Y el martillo ya no estaba en el garaje.
¿Que se podía decir de eso, parientes y amigos?
Oh, claro que el martillo común, el Craftsman, estaba todavía allí. El que faltaba era el Scotti, el que no rebotaba, el martillo especial del padrastro, que ni él ni Dorsey podían tocar. «Si alguien toca esto —les había dicho él, después de comprarlo—, le voy a poner las tripas de bufanda». Dorsey había preguntado, tímidamente, si era muy caro. El viejo le dijo que no fuera preguntón, joder. Dijo que estaba llena de cojinetes y que no se lo podía hacer rebotar, por fuerte que fuese el golpe.
Y ya no estaba.
Si las calificaciones de Eddie eran bajas, se debía a que había perdido muchos días de clase desde el nuevo casamiento de su madre, pero el chico no tenía nada de tonto. Y creía saber lo que había sido del martillo Scotti. Tal vez su padrastro lo había usado para golpear a Dorsey y después lo había enterrado en el jardín; quizá lo tirase al canal. Esa clase de cosas ocurría con frecuencia en las historietas de terror que Eddie leía, las que guardaba en el último estante de su armario.
Se acercó un poco más al canal, que ondulaba entre sus flancos de cemento como seda aceitada. Una brazada de rayos de luna reverberaba en su superficie oscura, tomando forma de boomerang. Eddie se sentó, balanceando ociosamente las zapatillas contra el cemento, en un ritmo irregular. Como las seis últimas semanas habían sido bastante secas, el agua pasaba a unos tres metros de sus suelas gastadas. Pero si uno miraba con atención los muros del canal, se podían ver los diversos niveles a los que subía de vez en cuando. Un poco por encima del nivel actual, el cemento estaba manchado de color pardo oscuro.
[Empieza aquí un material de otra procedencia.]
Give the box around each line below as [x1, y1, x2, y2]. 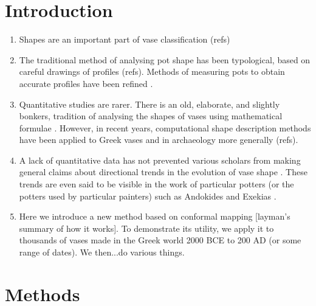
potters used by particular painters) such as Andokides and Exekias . [19, 189, 276, 202]
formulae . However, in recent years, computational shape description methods [19, 121, 311, 134]
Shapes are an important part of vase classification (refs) [19, 33, 230, 46]
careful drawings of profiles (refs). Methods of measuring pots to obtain [19, 65, 285, 78]
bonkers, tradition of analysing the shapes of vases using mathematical [19, 110, 283, 122]
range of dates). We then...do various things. [19, 246, 185, 259]
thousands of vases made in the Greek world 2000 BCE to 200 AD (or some [19, 234, 301, 246]
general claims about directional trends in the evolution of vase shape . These [19, 165, 307, 178]
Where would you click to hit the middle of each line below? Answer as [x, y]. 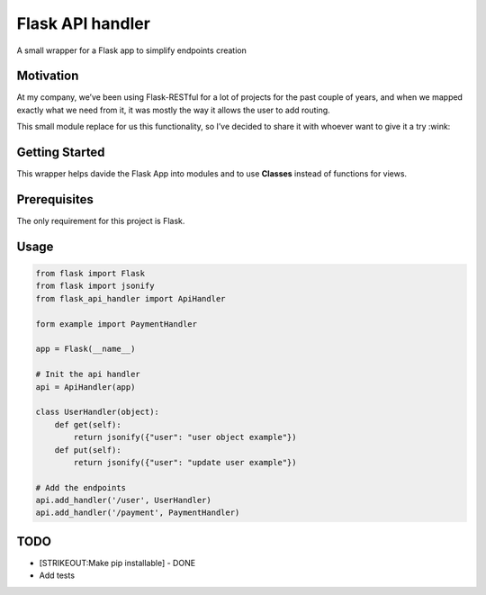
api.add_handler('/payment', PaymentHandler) [138, 513]
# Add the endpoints [81, 487]
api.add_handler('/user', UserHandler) [123, 500]
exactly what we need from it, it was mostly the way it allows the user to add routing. [173, 110]
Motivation [48, 76]
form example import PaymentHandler [117, 324]
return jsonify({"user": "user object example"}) [185, 437]
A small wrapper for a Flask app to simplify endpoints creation [131, 50]

Esa mancha parduzca se decoloraba poco a poco hasta el amarillo; después, hasta un color casi blanco, allí donde los talones de Eddie tocaban la pared.
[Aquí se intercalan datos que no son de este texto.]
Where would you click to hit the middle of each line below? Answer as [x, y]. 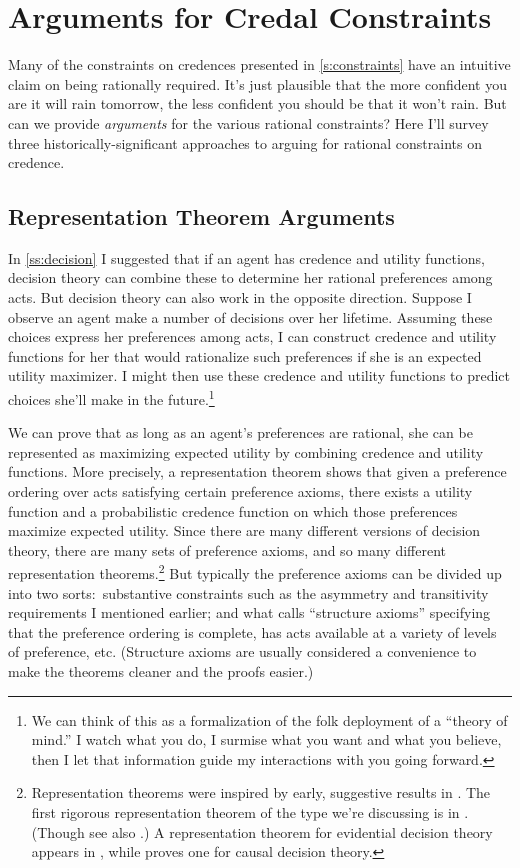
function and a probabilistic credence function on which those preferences [233, 510]
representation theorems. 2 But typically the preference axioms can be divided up [255, 572]
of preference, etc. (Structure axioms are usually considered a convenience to [242, 651]
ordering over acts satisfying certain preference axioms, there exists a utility [240, 491]
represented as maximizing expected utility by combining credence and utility [246, 451]
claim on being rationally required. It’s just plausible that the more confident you [257, 83]
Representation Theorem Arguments [201, 216]
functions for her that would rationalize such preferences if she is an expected [245, 355]

El agua fluía suave y silenciosamente de una arcada de cemento, adoquinada por dentro, más allá del sitio en donde Eddie estaba sentado: después seguía viaje hacia el puente de madera cubierto que unía el parque Bassey con el instituto de secundaria. Los lados y el suelo del puente, hasta las vigas del techo, estaban cubiertos con un jeroglífico de iniciales, números telefónicos y declaraciones. Declaraciones de amor, declaraciones de que Fulano la chupaba, declaraciones de que a quienes se les descubriera chupando se les llenaría el culo de alquitrán caliente. De vez en cuando declaraciones excéntricas que parecían imposibles de definir. La que había intrigado a Eddie a lo largo de toda la primavera decía: SALVE A LOS RUSOS JUDÍOS. GANE VALIOSOS PREMIOS.
¿Qué significaba eso exactamente? ¿Tenía algún significado? ¿Tenía alguna importancia?
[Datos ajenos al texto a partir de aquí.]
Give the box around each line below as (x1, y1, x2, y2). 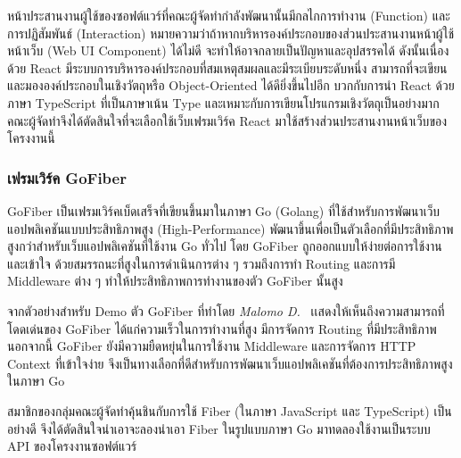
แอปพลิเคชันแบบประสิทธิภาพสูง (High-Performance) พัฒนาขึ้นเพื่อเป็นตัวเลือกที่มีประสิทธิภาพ (7, 219, 454, 237)
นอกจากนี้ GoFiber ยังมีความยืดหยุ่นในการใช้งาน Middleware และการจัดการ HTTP (7, 337, 416, 355)
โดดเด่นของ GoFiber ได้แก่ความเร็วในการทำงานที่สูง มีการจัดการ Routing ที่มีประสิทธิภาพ (7, 319, 437, 337)
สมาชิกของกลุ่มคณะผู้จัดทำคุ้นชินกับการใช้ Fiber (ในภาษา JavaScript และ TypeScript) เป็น (7, 401, 452, 420)
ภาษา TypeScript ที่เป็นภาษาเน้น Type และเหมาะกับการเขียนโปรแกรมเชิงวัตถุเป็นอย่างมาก (7, 93, 440, 112)
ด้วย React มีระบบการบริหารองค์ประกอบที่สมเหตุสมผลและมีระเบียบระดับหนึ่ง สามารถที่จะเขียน (7, 58, 448, 77)
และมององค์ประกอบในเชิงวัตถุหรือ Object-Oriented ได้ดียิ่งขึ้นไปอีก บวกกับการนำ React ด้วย (7, 76, 455, 95)
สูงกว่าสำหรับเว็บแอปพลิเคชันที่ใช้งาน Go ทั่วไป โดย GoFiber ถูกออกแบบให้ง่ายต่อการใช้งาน (7, 237, 442, 255)

Eddie no fue, esa noche, al Puente de los Besos; no tenía ninguna prisa por cruzar al lado del instituto de secundaria. Probablemente dormiría en el parque, quizá sobre las hojas secas que se acumulaban bajo el estrado de la orquesta; pero por el momento prefería estar sentado allí. Le gustaba estar en el parque; iba allí con frecuencia cuando necesitaba pensar. A veces había gente acomodándose para pasar la noche allí, en los bosquecillos que sembraban el parque, pero Eddie no se metía con ellos y ellos no se metían con él. En los recreos escolares había oído horribles historias sobre los invertidos que paseaban por el parque Bassey después del oscurecer; aunque las aceptaba sin cuestionamientos, a él nunca lo habían molestado. El parque era un sitio apacible, y la mejor parte era, para él, exactamente aquella en que se encontraba.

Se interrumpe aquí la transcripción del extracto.